The yeast genome becomes unstable during stress, which often results in adaptive aneuploidy, allowing rapid activation of protective mechanisms that restore cellular homeostasis. In this study, we performed a genetic screen in Saccharomyces cerevisiae to identify genome adaptations that confer resistance to tunicamycin-induced endoplasmic reticulum (ER) stress. Whole-genome sequencing of tunicamycin-resistant mutants revealed that ER stress resistance correlated significantly with gains of chromosomes II and XIII. We found that chromosome duplications allow adaptation of yeast cells to ER stress independently of the unfolded protein response, and that the gain of an extra copy of chromosome II alone is sufficient to induce protection from tunicamycin. Moreover, the protective effect of disomic chromosomes can be recapitulated by overexpression of several genes located on chromosome II. Among these genes, overexpression of UDP-N-acetylglucosamine-1-P transferase (ALG7), a subunit of the 20S proteasome (PRE7), and YBR085C-A induced tunicamycin resistance in wild-type cells, whereas deletion of all three genes completely reversed the tunicamycin-resistance phenotype. Together, our data demonstrate that aneuploidy plays a critical role in adaptation to ER stress by increasing the copy number of ER stress protective genes. While aneuploidy itself leads to proteotoxic stress, the gene-specific effects of chromosome II aneuploidy counteract the negative effect resulting in improved protein folding.

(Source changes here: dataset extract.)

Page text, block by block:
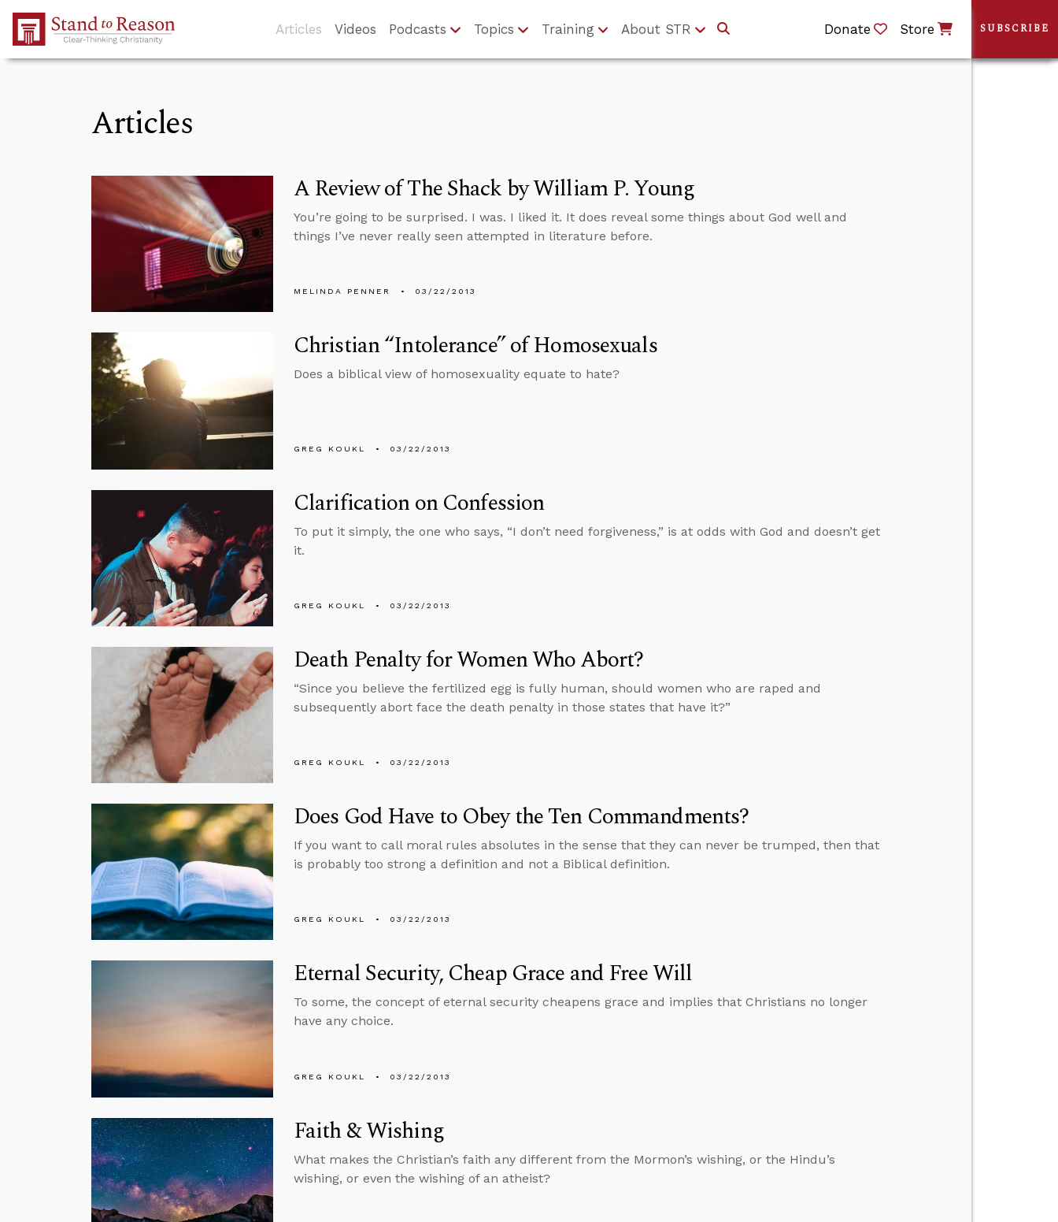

酵母基因组在应激过程中变得不稳定，这通常会导致适应性非整倍性，从而允许快速激活恢复细胞稳态的保护机制。在这项研究中，我们对酿酒酵母进行了遗传筛选，以确定能够抵抗衣霉素诱导的内质网（ER）应激的基因组适应性。衣霉素抗性突变体的全基因组测序表明，内质网应激抗性与 II 号和 XIII 号染色体的获得显着相关。我们发现，染色体复制允许酵母细胞适应内质网应激，而与未折叠的蛋白质反应无关，并且仅获得额外的 II 号染色体拷贝就足以诱导免受衣霉素的保护。此外，二体染色体的保护作用可以通过位于 II 号染色体上的几个基因的过度表达来概括。在这些基因中，UDP- N-乙酰葡糖胺-1-P转移酶（ALG7）、20S蛋白酶体（PRE7）的亚基和YBR085C-A的过表达会诱导野生型细胞对衣霉素耐药，而所有三个基因的完全缺失逆转衣霉素耐药表型。总之，我们的数据表明，非整倍体通过增加内质网应激保护基因的拷贝数，在适应内质网应激方面发挥着关键作用。虽然非整倍性本身会导致蛋白质毒性应激，但 II 号染色体非整倍性的基因特异性效应抵消了导致蛋白质折叠改善的负面影响。